That's why Season Passes worked great. Or the ability to limit Wishlist recordings to specific channels. That way you can exclude the channels that only show the repeats.

FIOS has the first one, DirecTV has BOTH.


----------



## TonyD79 (Jan 4, 2002)

Last night I noticed that the Orioles replay on MASN had the OAD in it. I then checked a few more games on MASN and found more. So I set up a 1P for MLB on MASN and it worked correctly. New put new games in the to do list and said it wasn't doing "reruns." New and repeat did the same because of the 28 day rule. Everything did it all. 

Progress. I guess.


----------



## markjrenna (Mar 23, 2006)

Zero progress here...

Original airing is 7 pm. re-airing 11:30 pm. 

New Only or New and Repeats. No difference.


----------



## slowbiscuit (Sep 19, 2006)

cherry ghost said:


> Other way around for PGA Tour Golf; no OAD for original/live airing, OAD for repeat later in the day, although it's the wrong day. This would somewhat okay if they also didn't have different seriesIDs.


Yep, the golf broadcasts I've seen so far are completely broken.


----------



## series5orpremier (Jul 6, 2013)

rainwater said:


> This is why MLB Baseball can't be recorded correctly.


And the reason MLB Baseball can't be identified correctly is because MLB Baseball games more than five-eight days into the future aren't MLB baseball games but instead generic College Football games or generic Bundesliga Soccer games or generic studio shows.

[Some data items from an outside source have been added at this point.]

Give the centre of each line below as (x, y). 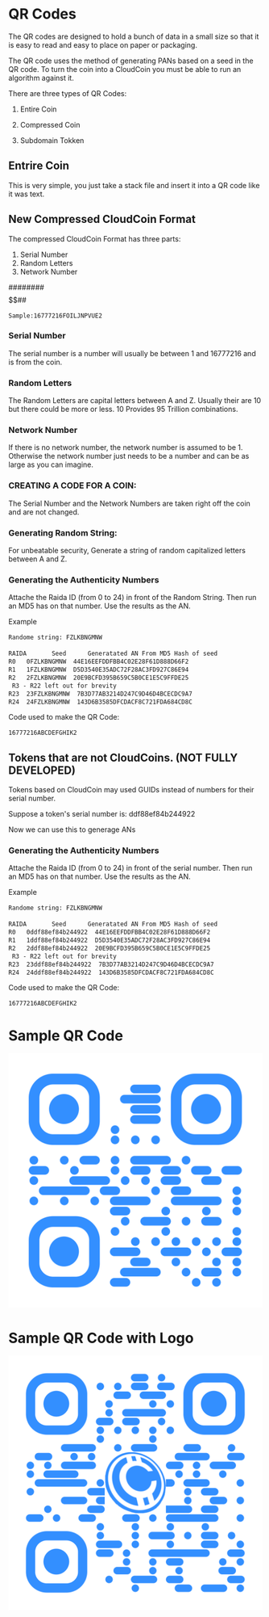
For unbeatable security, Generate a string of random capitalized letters (127, 551)
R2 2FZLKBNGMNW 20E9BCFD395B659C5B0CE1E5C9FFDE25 (99, 678)
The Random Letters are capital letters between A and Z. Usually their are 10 (135, 401)
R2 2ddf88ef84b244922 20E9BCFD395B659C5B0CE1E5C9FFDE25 (110, 949)
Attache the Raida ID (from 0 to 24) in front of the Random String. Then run (132, 598)
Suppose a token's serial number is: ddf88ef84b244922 (102, 814)
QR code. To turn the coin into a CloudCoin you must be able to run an (125, 69)
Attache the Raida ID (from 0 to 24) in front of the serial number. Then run (130, 868)
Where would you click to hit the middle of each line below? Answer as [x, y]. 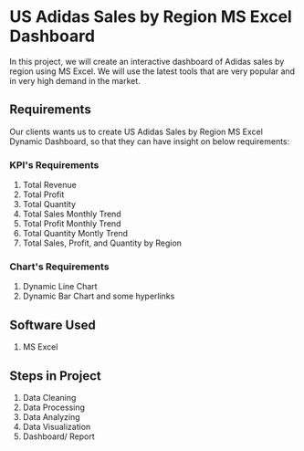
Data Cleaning [49, 397]
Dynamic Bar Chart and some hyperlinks [99, 296]
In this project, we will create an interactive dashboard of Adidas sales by [147, 61]
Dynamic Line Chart [60, 287]
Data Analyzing [51, 416]
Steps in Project [56, 376]
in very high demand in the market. [75, 80]
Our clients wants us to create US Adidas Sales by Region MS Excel [136, 131]
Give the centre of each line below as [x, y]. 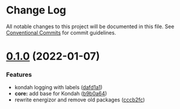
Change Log [36, 10]
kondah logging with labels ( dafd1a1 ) [58, 87]
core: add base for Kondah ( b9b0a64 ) [61, 94]
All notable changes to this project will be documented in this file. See [90, 26]
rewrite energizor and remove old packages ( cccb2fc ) [80, 100]
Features [19, 75]
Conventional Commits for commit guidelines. [61, 32]
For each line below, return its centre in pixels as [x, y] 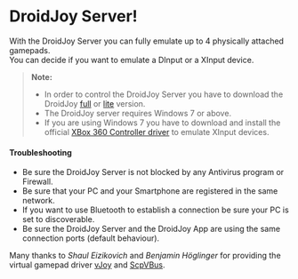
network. [38, 201]
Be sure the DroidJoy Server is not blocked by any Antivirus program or [153, 172]
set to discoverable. [58, 219]
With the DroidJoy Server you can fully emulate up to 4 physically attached [147, 41]
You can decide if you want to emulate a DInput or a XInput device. [132, 60]
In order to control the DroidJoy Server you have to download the [164, 94]
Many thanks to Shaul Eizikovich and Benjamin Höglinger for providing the [145, 256]
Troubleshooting [41, 152]
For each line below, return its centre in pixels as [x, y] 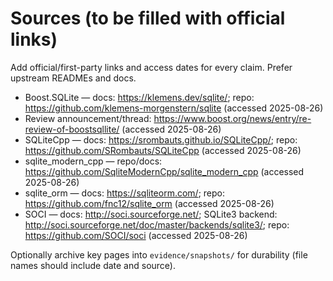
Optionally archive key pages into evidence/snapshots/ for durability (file [159, 254]
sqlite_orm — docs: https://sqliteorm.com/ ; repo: [125, 193]
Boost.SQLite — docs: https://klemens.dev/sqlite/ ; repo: [139, 97]
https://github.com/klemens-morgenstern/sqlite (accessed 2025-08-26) [174, 108]
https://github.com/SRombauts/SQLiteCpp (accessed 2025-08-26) [163, 150]
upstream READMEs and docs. [73, 78]
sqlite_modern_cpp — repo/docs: [93, 161]
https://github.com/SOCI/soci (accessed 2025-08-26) [136, 235]
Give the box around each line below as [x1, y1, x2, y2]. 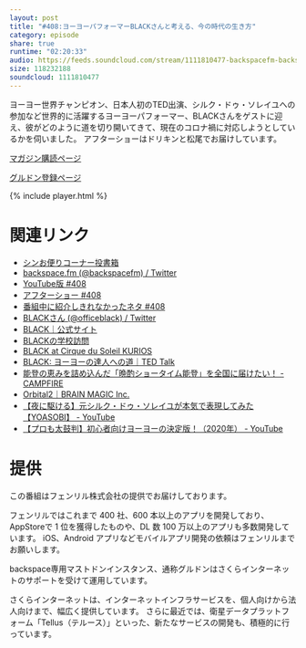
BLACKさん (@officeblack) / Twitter [22, 312, 157, 323]
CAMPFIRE [22, 378, 64, 389]
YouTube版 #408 [22, 277, 87, 288]
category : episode [9, 30, 79, 39]
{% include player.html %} [9, 190, 107, 201]
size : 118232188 [9, 65, 71, 74]
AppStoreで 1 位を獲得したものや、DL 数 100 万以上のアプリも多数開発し [9, 521, 282, 532]
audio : [9, 56, 35, 65]
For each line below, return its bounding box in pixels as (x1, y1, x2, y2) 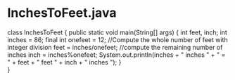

Meanwhile the Gracenote data at Zap2It is 13 days of flawlessness as usual.


----------



## Steve (Apr 24, 2003)

markjrenna said:


> Zero progress here...
> 
> Original airing is 7 pm. re-airing 11:30 pm.
> 
> New Only or New and Repeats. No difference.


Same here with all the [email protected] games through Sunday. Difference from Tony, tho, is all the repeats have an OAD one day earlier than the live event.

I'm going to report this, FWIW.


----------



## jth tv (Nov 15, 2014)

TonyD79 said:


> Well. At first there was no OAD at all now there is for the live event. I'd say that is an intention to fix.


And now there is No First Aired Date for College Football on 9/17. Whatever progress there was has vanished.


----------



## TonyD79 (Jan 4, 2002)

jth tv said:


> And now there is No First Aired Date for College Football on 9/17. Whatever progress there was has vanished.


I have dates for 9/17.


----------



## Space (Jan 13, 2002)

When Rovi/Microsoft were working on issues after the WMC migration, it was common to see some progress, only to have it revert back to the old behavior a week or two later, so this is not something I am surprised by.

One of these things would be episode specific info on individual episodes of shows on a particular channel. There would be no ESI at all on a channel, then they would fix it and shows towards the end of the guide would start getting ESI, then a week or two later, the shows stopped getting ESI, it would stay that way for a couple weeks, and then get fixed again, etc. I think this happened two or three times with one channel. The channel currently has ESI for most shows (still one show missing it), so I guess they eventually got it working for the most part.

I am starting to see this issue on some channels that were recently "fixed", they have ESI up until next week, then they are missing it again. It remains to be seen if that info will be filled in before the episodes start airing, but I do have a bit of déjà vu.


----------



## jth tv (Nov 15, 2014)

TonyD79 said:


> I have dates for 9/17.


Well, not here. Roamio Basic using Antenna in Los Angeles.


----------



## Steve (Apr 24, 2003)

jth tv said:


> And now there is No First Aired Date for College Football on 9/17. Whatever progress there was has vanished.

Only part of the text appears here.